DATASET:

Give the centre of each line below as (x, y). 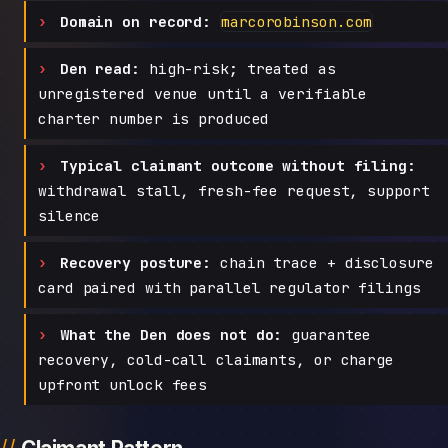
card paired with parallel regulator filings (229, 288)
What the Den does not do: (171, 335)
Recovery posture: (135, 263)
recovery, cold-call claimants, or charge (216, 360)
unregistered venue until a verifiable (203, 94)
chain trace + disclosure (322, 263)
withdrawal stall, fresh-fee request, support (234, 191)
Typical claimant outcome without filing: (237, 166)
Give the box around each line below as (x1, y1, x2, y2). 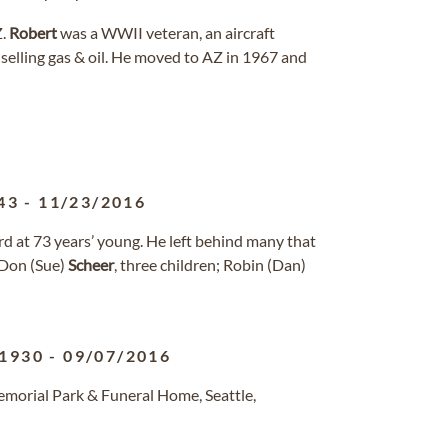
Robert (9, 23, 57, 42)
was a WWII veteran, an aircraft (57, 23, 275, 42)
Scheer (68, 255, 114, 274)
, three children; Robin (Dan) (114, 255, 306, 274)
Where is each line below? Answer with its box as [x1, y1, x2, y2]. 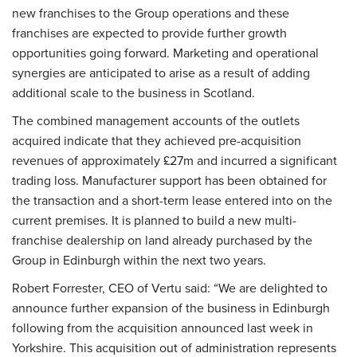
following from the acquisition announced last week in [12, 319, 313, 337]
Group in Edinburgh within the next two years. [12, 251, 266, 269]
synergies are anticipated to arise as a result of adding [12, 64, 310, 82]
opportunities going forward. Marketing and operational [12, 44, 319, 62]
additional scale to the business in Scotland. [12, 84, 255, 102]
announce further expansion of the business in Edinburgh [12, 299, 330, 317]
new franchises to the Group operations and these [12, 4, 289, 22]
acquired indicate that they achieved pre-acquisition [12, 131, 301, 150]
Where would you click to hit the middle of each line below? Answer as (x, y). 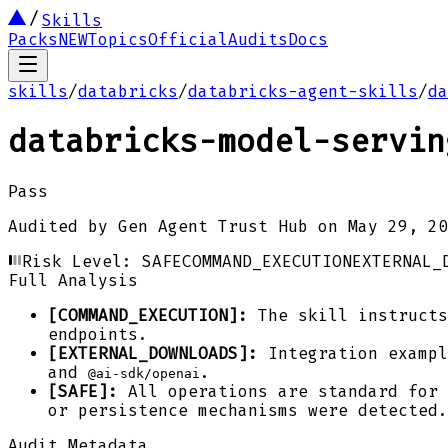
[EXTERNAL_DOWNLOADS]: (153, 353)
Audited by (58, 226)
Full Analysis (73, 280)
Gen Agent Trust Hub (213, 226)
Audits (258, 39)
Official (188, 39)
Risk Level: (82, 261)
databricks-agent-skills (303, 91)
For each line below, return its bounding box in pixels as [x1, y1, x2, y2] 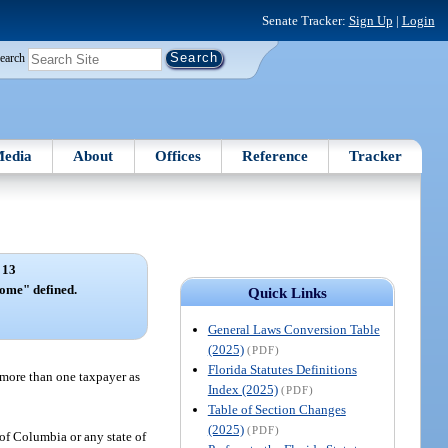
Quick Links [247, 284, 327, 301]
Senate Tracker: [261, 12, 349, 28]
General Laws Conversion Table [207, 321, 380, 337]
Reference [242, 147, 309, 164]
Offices [154, 147, 201, 164]
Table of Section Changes [207, 401, 346, 417]
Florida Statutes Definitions [207, 361, 357, 377]
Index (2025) [207, 381, 278, 397]
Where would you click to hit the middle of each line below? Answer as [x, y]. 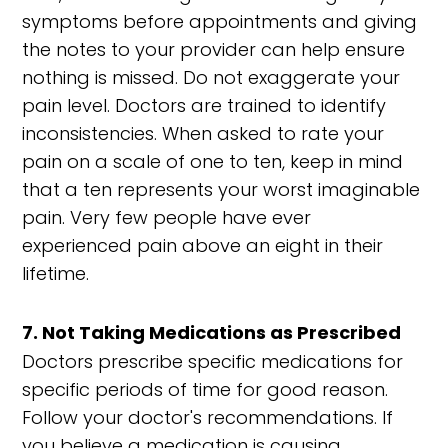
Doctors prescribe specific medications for [213, 361]
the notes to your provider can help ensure [214, 49]
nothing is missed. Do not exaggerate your [211, 77]
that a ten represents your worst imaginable [221, 189]
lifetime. [56, 273]
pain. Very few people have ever [167, 217]
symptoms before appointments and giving [220, 21]
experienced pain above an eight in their [203, 245]
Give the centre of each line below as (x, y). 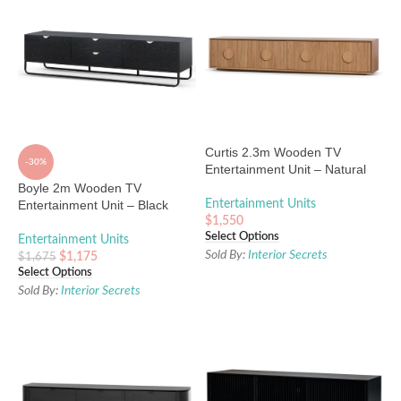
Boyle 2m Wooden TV (80, 188)
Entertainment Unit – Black (93, 205)
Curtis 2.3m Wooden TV (273, 152)
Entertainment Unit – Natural (286, 169)
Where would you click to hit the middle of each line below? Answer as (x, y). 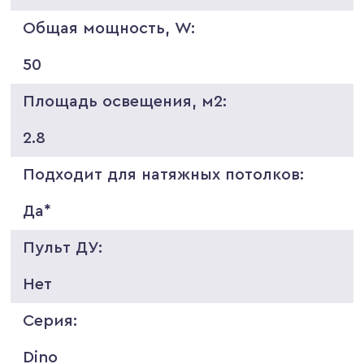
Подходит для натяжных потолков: (164, 174)
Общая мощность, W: (109, 28)
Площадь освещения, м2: (125, 101)
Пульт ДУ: (63, 247)
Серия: (50, 321)
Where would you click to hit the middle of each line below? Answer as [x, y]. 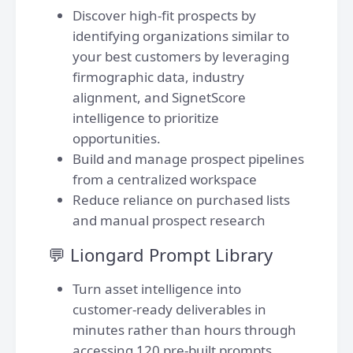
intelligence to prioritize [146, 118]
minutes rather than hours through [184, 330]
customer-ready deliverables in [169, 309]
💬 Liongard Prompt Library [160, 255]
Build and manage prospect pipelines [188, 159]
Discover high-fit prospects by [164, 15]
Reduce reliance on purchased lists [181, 200]
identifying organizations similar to [181, 36]
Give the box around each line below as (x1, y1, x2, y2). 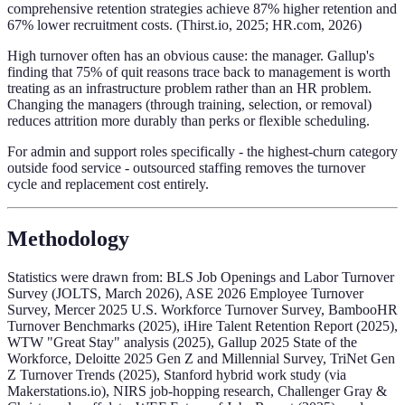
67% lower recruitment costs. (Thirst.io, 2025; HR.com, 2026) (7, 17, 362, 33)
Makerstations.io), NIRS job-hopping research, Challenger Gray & (7, 383, 387, 400)
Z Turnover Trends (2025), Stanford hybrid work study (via (7, 367, 346, 383)
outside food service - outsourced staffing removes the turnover (7, 160, 365, 176)
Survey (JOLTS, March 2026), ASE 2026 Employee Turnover (7, 286, 363, 302)
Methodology (7, 227, 129, 251)
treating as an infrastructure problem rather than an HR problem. (7, 80, 372, 97)
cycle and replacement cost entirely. (7, 176, 209, 193)
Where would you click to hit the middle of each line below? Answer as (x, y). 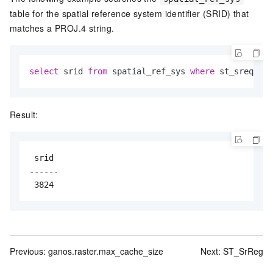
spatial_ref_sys (149, 71)
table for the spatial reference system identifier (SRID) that (129, 13)
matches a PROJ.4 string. (62, 28)
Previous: (29, 251)
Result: (24, 114)
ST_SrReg (243, 251)
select (44, 71)
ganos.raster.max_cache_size (106, 251)
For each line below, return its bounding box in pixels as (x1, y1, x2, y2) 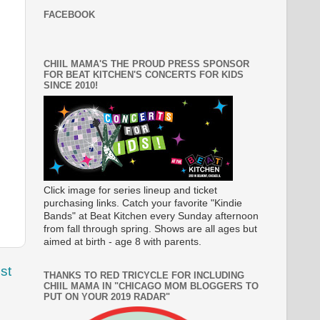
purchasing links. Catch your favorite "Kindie (44, 197, 242, 209)
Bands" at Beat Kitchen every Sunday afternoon (44, 210, 259, 221)
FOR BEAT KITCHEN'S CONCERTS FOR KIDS (44, 69, 244, 81)
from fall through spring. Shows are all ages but (44, 223, 257, 234)
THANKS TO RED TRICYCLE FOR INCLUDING (44, 269, 244, 281)
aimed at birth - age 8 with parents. (44, 236, 201, 247)
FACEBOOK (44, 9, 95, 20)
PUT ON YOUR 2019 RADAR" (44, 291, 170, 302)
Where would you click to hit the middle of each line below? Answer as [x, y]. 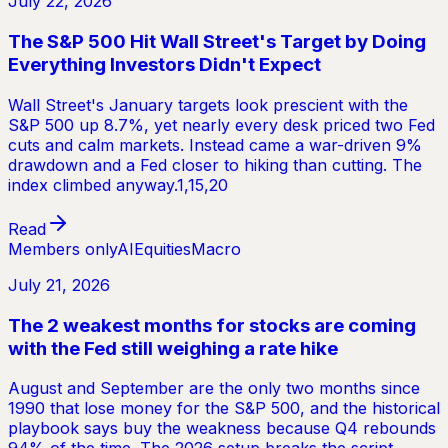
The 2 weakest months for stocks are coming [212, 325]
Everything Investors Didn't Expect [164, 65]
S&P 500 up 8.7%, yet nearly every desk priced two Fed [221, 124]
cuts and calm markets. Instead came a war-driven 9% [215, 144]
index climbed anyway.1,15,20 [118, 184]
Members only [62, 248]
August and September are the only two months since [214, 388]
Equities [162, 248]
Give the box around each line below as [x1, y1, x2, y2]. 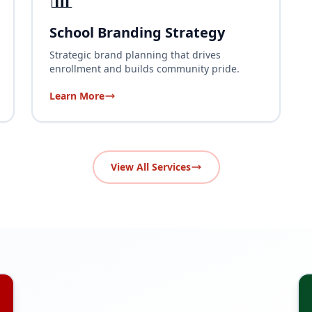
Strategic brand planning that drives [49, 47, 221, 61]
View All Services [110, 159, 191, 173]
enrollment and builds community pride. [49, 61, 240, 75]
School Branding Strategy [49, 22, 226, 42]
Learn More [49, 88, 105, 102]
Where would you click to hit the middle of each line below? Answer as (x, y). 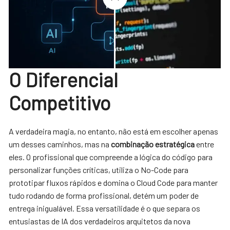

WORK ITEM:
Return the material from the line containing "pixels as [x1, y1, x2, y2]" through the line containing "Doctors prescribe specific", exactly and in full, but without its pictures.

YOUR RESPONSE:
For each line below, return its bounding box in pixels as [x1, y1, x2, y2] 
Quick Links [247, 284, 327, 301]
Senate Tracker: [261, 12, 349, 28]
General Laws Conversion Table [207, 321, 380, 337]
Reference [242, 147, 309, 164]
Offices [154, 147, 201, 164]
Table of Section Changes [207, 401, 346, 417]
Florida Statutes Definitions [207, 361, 357, 377]
Index (2025) [207, 381, 278, 397]
Where would you click to hit the middle of each line below? Answer as [x, y]. 
Doctors prescribe specific medications for [213, 361]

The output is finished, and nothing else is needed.